■ What you need to do
Check every line of the following material for the word "Rice", then say how many have it, with no other words.

'''

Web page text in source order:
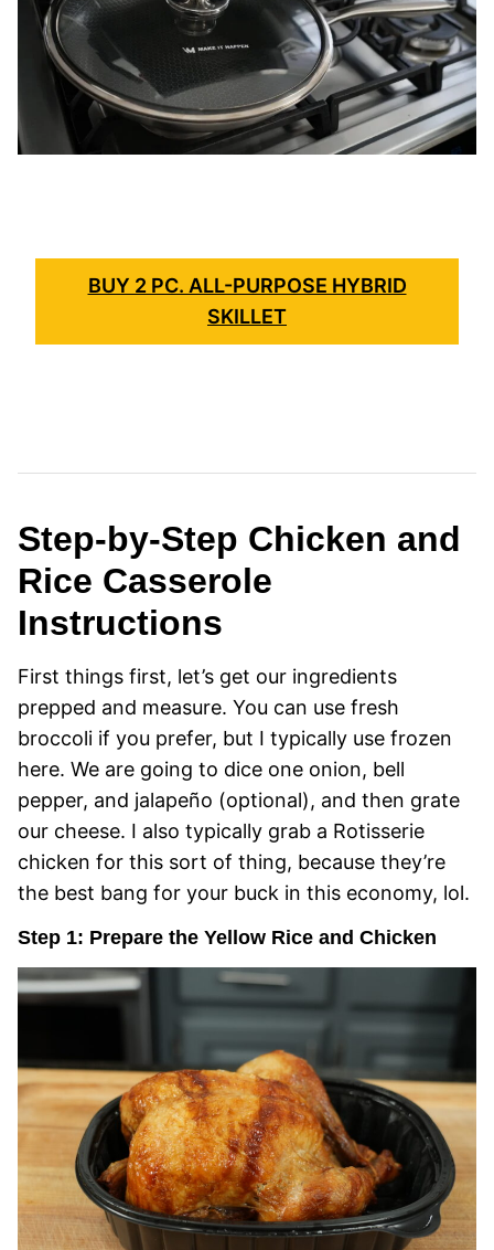
BUY 2 PC. ALL-PURPOSE HYBRID
SKILLET
Step-by-Step Chicken and
Rice Casserole
Instructions
First things first, let’s get our ingredients
prepped and measure. You can use fresh
broccoli if you prefer, but I typically use frozen
here. We are going to dice one onion, bell
pepper, and jalapeño (optional), and then grate
our cheese. I also typically grab a Rotisserie
chicken for this sort of thing, because they’re
the best bang for your buck in this economy, lol.
Step 1: Prepare the Yellow Rice and Chicken

'''

■ Exercise result
2